Segment Open

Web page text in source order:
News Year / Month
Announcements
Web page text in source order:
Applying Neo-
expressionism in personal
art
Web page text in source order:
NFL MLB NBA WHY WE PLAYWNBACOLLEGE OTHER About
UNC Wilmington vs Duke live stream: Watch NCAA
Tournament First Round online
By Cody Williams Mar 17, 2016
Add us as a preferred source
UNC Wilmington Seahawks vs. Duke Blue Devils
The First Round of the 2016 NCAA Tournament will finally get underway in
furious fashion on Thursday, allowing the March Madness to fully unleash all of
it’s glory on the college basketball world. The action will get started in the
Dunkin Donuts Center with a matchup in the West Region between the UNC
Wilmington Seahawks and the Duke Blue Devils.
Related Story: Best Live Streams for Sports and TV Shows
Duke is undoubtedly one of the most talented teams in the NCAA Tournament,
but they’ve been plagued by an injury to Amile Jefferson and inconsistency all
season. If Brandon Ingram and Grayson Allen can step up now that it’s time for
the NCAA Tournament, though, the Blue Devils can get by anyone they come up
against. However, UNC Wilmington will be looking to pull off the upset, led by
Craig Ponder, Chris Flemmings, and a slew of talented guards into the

Segment Closed
Segment Open

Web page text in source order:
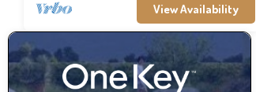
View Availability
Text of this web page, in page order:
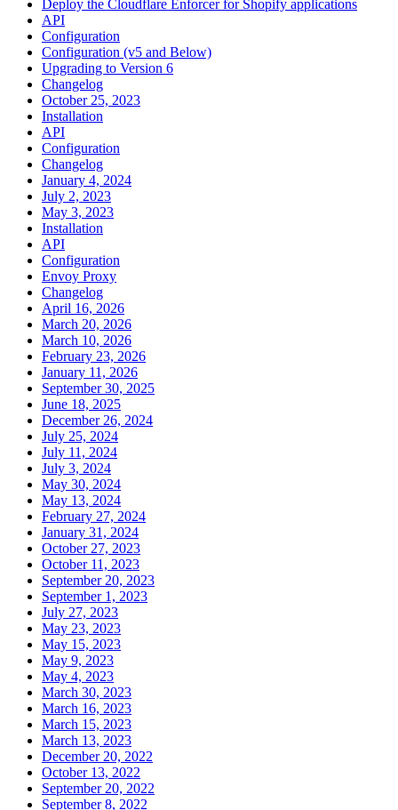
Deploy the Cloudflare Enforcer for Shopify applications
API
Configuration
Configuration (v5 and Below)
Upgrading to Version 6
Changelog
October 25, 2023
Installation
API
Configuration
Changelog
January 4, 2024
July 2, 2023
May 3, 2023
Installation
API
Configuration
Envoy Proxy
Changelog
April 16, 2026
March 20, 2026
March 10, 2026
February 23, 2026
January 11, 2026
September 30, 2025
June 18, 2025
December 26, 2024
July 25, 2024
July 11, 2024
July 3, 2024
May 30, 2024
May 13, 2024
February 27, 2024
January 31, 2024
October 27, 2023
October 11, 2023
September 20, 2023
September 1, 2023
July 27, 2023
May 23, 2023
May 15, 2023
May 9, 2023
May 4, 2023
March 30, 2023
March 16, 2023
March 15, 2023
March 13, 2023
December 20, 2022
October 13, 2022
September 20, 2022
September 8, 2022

Segment Closed

WHAT TO PRODUCE: Wherever the word "talented" appears in a line of the data above, copy that line.

TASK RESULT:
Duke is undoubtedly one of the most talented teams in the NCAA Tournament,
Craig Ponder, Chris Flemmings, and a slew of talented guards into the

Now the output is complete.